» Data for the task
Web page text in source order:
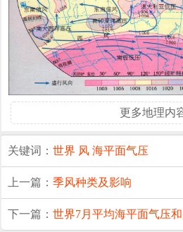
更多地理内
关键词：世界 风 海平面气压
上一篇：季风种类及影响
下一篇：世界7月平均海平面气压
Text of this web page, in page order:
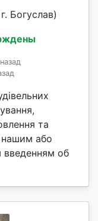
Богуслав)
та
нашим або
об
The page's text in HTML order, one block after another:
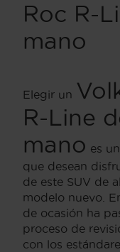
Roc R-
mano
Elegir un
R-Line
mano es
que desean
de este SUV de
modelo nuevo.
de ocasión ha
proceso de
con los
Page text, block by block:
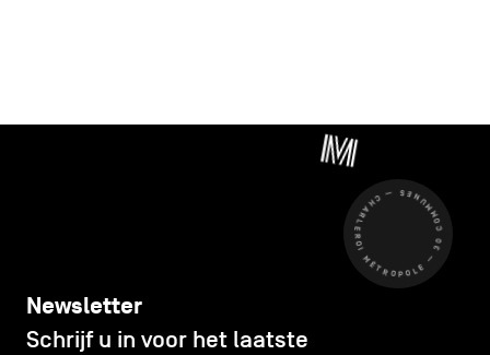
CHARLEROI MÉTROPOLE — 30 COMMUNES —
Newsletter
Schrijf u in voor het laatste
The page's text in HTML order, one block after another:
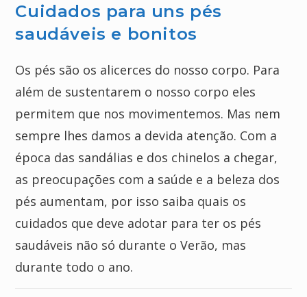
Cuidados para uns pés
saudáveis e bonitos
Os pés são os alicerces do nosso corpo. Para
além de sustentarem o nosso corpo eles
permitem que nos movimentemos. Mas nem
sempre lhes damos a devida atenção. Com a
época das sandálias e dos chinelos a chegar,
as preocupações com a saúde e a beleza dos
pés aumentam, por isso saiba quais os
cuidados que deve adotar para ter os pés
saudáveis não só durante o Verão, mas
durante todo o ano.
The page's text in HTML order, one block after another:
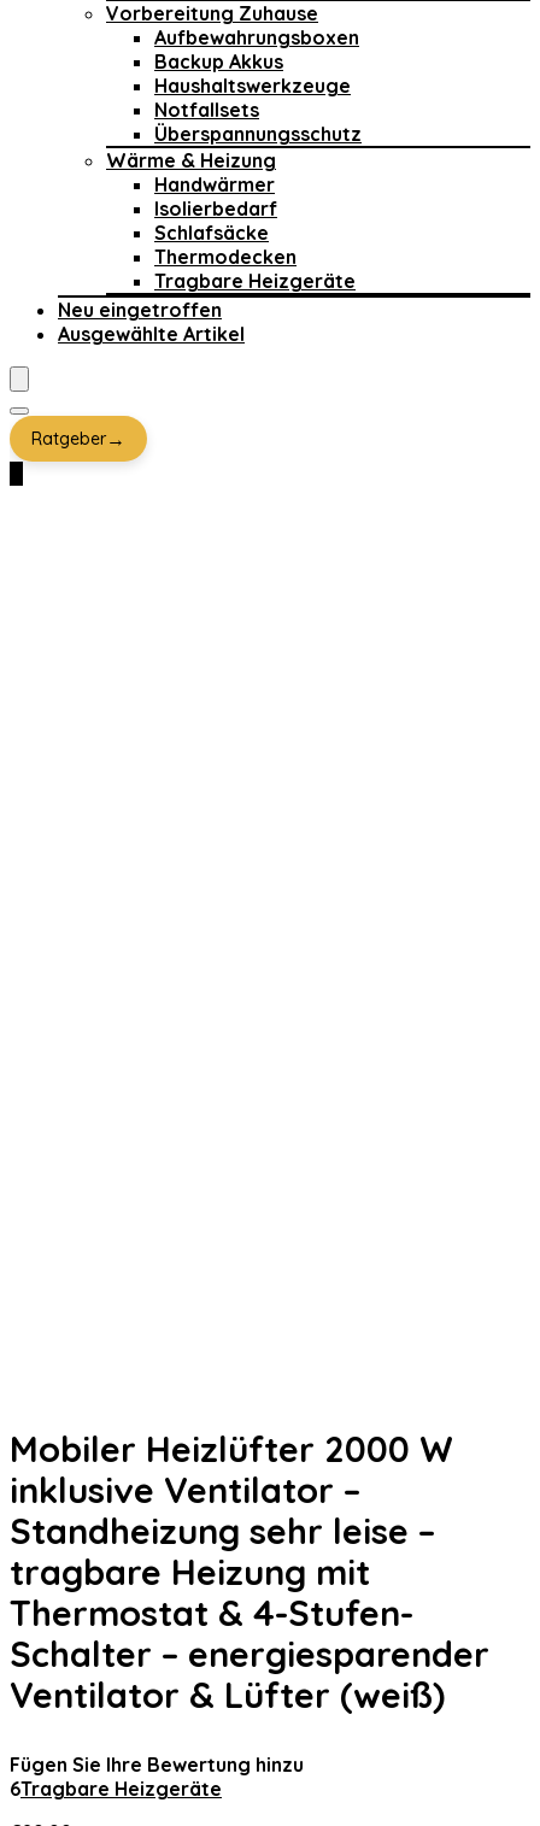
Vorbereitung Zuhause
Aufbewahrungsboxen
Backup Akkus
Haushaltswerkzeuge
Notfallsets
Überspannungsschutz
Wärme & Heizung
Handwärmer
Isolierbedarf
Schlafsäcke
Thermodecken
Tragbare Heizgeräte
Neu eingetroffen
Ausgewählte Artikel
Ratgeber→
Mobiler Heizlüfter 2000 W
inklusive Ventilator –
Standheizung sehr leise –
tragbare Heizung mit
Thermostat & 4-Stufen-
Schalter – energiesparender
Ventilator & Lüfter (weiß)
Fügen Sie Ihre Bewertung hinzu
6Tragbare Heizgeräte

» Task details
Without the pictures, restate all of the entries above verbatim.

» Your response
Web page text in source order:
更多地理内
关键词：世界 风 海平面气压
上一篇：季风种类及影响
下一篇：世界7月平均海平面气压
Text of this web page, in page order:
Богуслав)
та
нашим або
об
The page's text in HTML order, one block after another:
Roc R-
mano
Elegir un
R-Line
mano es
que desean
de este SUV de
modelo nuevo.
de ocasión ha
proceso de
con los
Page text, block by block:
CHARLEROI MÉTROPOLE — 30 COMMUNES —
Newsletter
Schrijf u in voor het laatste
The page's text in HTML order, one block after another:
Cuidados para uns pés
saudáveis e bonitos
Os pés são os alicerces do nosso corpo. Para
além de sustentarem o nosso corpo eles
permitem que nos movimentemos. Mas nem
sempre lhes damos a devida atenção. Com a
época das sandálias e dos chinelos a chegar,
as preocupações com a saúde e a beleza dos
pés aumentam, por isso saiba quais os
cuidados que deve adotar para ter os pés
saudáveis não só durante o Verão, mas
durante todo o ano.
The page's text in HTML order, one block after another:
Vorbereitung Zuhause
Aufbewahrungsboxen
Backup Akkus
Haushaltswerkzeuge
Notfallsets
Überspannungsschutz
Wärme & Heizung
Handwärmer
Isolierbedarf
Schlafsäcke
Thermodecken
Tragbare Heizgeräte
Neu eingetroffen
Ausgewählte Artikel
Ratgeber→
Mobiler Heizlüfter 2000 W
inklusive Ventilator –
Standheizung sehr leise –
tragbare Heizung mit
Thermostat & 4-Stufen-
Schalter – energiesparender
Ventilator & Lüfter (weiß)
Fügen Sie Ihre Bewertung hinzu
6Tragbare Heizgeräte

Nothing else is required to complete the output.